It's not uncommon for artists to title works after the people who commission them or after collectors with whom they have some kind of ongoing or special relationship (see "Wright's Triangle" by Richard Serra at WWU). I have a call into the museum to see whether Dion has any special relationship with the Neukoms. I have a vague memory of asking him about this amidst all the hubbub at the opening, and I don't remember any special relationship coming up.

Even if there isn't one, there's nothing wrong with Dion titling the piece this way—he can do whatever he wants. Maybe I'm reaching here, but I suppose it's also possible that he adopted the title to make a subtle point.
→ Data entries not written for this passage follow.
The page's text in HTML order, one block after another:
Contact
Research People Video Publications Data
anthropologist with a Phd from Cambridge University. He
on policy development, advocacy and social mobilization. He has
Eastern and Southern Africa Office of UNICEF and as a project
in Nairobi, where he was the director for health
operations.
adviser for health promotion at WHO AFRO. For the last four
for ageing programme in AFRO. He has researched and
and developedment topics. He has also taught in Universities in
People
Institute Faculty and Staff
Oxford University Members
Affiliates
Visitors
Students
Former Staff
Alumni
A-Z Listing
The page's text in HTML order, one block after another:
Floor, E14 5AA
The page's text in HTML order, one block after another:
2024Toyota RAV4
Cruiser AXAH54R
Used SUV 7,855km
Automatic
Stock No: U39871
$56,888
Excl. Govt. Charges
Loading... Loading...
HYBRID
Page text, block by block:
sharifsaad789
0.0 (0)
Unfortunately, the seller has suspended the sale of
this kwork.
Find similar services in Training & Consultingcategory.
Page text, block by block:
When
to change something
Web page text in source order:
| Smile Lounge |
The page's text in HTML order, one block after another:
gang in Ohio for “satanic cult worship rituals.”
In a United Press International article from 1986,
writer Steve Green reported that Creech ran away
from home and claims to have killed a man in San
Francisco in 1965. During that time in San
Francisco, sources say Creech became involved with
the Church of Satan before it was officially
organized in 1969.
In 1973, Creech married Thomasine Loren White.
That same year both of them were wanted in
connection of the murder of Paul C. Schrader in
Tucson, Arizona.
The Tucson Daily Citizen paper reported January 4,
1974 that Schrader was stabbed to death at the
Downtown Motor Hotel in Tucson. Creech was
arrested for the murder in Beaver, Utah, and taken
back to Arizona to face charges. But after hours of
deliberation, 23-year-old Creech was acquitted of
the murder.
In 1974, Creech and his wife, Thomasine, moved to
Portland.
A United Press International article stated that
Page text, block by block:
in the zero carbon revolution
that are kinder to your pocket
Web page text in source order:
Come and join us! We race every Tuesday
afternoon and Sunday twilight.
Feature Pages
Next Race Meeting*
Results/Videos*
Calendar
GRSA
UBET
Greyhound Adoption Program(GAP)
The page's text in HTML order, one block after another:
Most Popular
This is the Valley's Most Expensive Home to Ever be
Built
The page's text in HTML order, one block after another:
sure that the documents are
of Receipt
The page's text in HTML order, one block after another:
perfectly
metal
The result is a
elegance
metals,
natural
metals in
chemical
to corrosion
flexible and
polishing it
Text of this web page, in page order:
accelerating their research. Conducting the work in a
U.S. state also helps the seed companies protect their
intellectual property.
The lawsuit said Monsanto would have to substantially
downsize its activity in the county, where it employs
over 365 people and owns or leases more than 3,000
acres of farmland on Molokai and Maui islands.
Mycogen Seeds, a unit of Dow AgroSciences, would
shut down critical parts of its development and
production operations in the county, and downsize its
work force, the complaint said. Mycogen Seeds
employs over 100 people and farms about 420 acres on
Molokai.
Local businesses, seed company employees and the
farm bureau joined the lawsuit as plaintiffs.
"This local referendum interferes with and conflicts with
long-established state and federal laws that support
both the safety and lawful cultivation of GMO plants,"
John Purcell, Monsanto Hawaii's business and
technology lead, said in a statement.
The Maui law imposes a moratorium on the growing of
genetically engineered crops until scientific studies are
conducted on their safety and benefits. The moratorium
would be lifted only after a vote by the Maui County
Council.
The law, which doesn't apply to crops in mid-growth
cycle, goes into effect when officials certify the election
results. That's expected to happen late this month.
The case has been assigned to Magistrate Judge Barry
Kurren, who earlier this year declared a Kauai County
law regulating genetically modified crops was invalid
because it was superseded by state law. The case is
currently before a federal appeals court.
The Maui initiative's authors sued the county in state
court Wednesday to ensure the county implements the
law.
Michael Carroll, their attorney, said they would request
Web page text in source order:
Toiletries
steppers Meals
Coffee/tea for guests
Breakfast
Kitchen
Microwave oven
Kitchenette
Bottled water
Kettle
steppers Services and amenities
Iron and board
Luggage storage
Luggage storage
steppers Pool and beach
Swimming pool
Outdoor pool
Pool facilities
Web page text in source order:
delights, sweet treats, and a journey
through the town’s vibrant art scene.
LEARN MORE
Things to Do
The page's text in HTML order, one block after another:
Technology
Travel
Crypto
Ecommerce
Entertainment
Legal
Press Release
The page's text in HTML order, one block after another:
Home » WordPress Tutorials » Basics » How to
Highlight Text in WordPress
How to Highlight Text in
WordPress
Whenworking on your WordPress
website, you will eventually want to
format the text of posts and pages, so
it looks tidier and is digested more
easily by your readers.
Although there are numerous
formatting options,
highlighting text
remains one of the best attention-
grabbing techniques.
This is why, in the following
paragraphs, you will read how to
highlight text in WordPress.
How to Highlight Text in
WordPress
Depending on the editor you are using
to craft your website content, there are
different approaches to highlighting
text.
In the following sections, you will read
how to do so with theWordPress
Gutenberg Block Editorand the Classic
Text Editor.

Because his work is always exploring the systems that underlie objects, he could have decided to use the name to remind viewers of the system of philanthropy that undergirds a project like the OSP. Or not.

Either way, I've tried to think of other contemporary artworks that take donors' names as their titles but are not inspired by the donors, and I've come up short. I even enlisted a couple curators. Anybody think of any?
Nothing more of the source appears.